Our research team will be sailing on the RR2214 cruise, aiming to fill the knowledge gap on the connection between the dissolved inorganic carbon system and the trace elements in the South Pacific Ocean. To do so, we will collect data on dissolved inorganic carbon parameters (pH, dissolved inorganic carbon, total alkalinity) by measuring seawater pH onboard and collecting seawater samples for dissolved inorganic carbon and total alkalinity. We are excited to see how the change in trace metal abundances affects the productivity of the phytoplankton community, changing the carbon dynamics in the study region. Moreover, we will assess long-term variabilities in anthropogenic carbon storage and ocean acidification to see the ocean’s response to rapid environmental changes ongoing in the study region. Our research would contribute to assessing the current state of air-sea carbon dynamics and will provide clues on how future climate change will alter the global ocean.

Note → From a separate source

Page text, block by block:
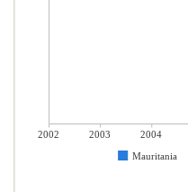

We participated in the mobilization at the Nimitz Marine Facility in San Diego from November 9^th to 12^th. Shipping containers for scientific gears and ship stores were loaded onto the deck with the large shore crane during mobilization. Some research groups participated in making bubbles, a trace metal clean space preventing contamination of the sample by using filters to remove small particles from the air. Another priority was to secure their scientific gear, so they will not injure anyone or anything during the roll in the sea (Figure 3). 

The research vessel departed San Diego on November 13^th and will meet most of the scientific party in Papeete. Stay safe until boarding!